Go through the data and report each line that holds the string "messages".

*** Given data

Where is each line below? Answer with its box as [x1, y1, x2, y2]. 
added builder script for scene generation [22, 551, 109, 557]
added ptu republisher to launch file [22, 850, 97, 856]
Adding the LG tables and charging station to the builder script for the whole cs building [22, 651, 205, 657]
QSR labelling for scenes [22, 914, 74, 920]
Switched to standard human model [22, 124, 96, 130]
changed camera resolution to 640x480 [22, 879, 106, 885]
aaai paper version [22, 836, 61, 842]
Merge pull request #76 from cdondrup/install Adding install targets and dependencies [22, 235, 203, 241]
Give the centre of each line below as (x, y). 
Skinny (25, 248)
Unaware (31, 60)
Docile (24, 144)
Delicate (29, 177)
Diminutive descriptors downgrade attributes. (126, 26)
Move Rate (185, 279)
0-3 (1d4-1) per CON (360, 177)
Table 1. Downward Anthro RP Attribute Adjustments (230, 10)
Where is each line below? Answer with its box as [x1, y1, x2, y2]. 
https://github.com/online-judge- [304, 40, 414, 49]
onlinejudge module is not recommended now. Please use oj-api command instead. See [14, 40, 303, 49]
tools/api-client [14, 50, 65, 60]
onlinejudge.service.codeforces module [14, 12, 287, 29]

******
*** Given data

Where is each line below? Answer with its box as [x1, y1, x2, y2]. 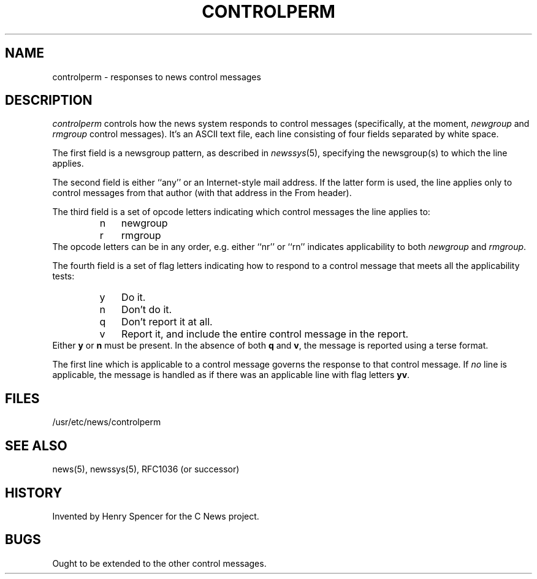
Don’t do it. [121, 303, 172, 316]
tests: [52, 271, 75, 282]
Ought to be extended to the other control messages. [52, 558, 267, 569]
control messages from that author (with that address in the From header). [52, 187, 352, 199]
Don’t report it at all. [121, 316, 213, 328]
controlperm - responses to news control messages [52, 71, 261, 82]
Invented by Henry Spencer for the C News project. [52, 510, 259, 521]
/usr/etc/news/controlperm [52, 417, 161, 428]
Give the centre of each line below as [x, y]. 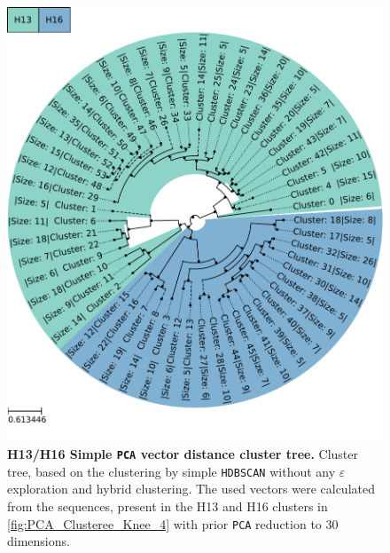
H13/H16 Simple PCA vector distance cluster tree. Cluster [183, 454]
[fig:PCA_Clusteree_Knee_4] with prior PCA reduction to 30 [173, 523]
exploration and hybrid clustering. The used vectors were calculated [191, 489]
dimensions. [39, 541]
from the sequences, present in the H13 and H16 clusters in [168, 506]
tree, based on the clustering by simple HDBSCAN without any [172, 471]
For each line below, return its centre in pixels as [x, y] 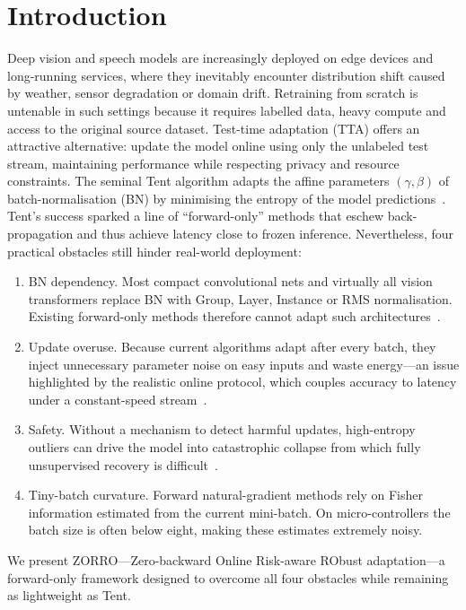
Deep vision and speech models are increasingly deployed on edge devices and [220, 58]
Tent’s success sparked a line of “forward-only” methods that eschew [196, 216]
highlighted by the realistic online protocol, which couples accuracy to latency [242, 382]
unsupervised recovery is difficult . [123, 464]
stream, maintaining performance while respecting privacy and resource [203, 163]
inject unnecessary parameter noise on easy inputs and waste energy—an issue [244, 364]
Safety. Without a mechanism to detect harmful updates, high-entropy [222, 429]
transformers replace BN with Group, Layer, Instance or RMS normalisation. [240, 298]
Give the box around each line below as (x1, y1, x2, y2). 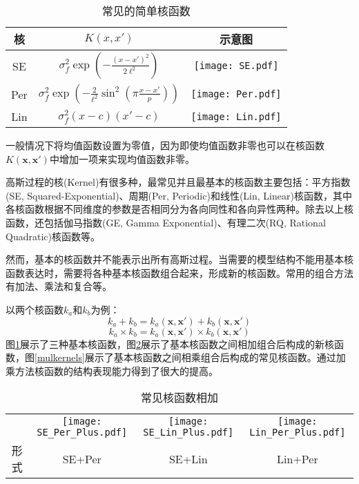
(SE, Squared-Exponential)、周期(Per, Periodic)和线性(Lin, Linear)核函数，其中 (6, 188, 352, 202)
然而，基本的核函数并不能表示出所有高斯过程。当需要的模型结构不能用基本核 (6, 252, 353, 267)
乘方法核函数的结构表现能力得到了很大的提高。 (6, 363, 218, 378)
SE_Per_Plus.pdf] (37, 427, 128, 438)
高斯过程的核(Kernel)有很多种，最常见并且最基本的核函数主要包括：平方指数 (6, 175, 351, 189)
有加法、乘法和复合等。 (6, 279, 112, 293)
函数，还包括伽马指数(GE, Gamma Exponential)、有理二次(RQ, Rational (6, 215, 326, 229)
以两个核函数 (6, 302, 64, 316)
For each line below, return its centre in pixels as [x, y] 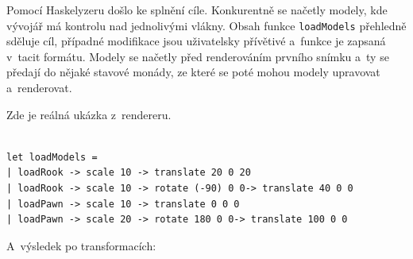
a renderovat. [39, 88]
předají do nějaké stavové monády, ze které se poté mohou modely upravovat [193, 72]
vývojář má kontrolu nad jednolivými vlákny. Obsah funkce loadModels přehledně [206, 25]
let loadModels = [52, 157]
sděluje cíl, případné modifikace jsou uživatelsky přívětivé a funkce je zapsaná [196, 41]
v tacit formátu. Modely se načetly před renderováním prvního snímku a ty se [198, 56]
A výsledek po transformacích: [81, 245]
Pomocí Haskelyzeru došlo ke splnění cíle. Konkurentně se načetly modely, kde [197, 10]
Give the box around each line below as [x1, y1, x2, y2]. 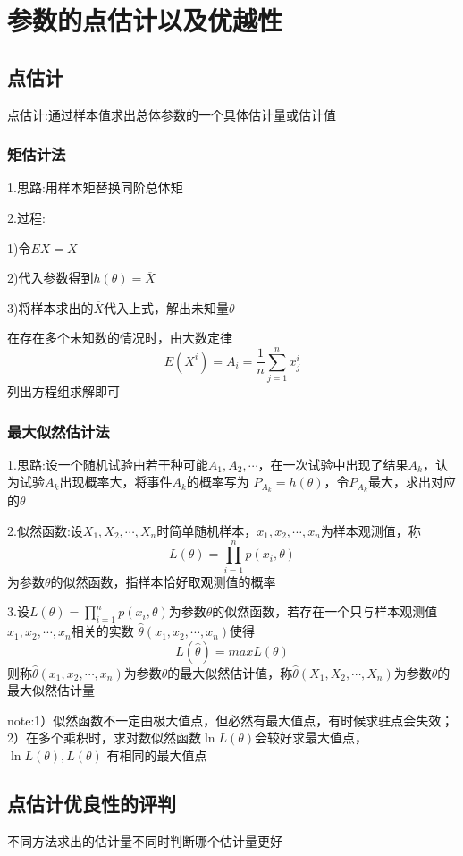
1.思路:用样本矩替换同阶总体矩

******

*Result of this exercise*
Ought to be extended to the other control messages. [52, 558, 267, 569]
control messages from that author (with that address in the From header). [52, 187, 352, 199]
controlperm - responses to news control messages [52, 71, 261, 82]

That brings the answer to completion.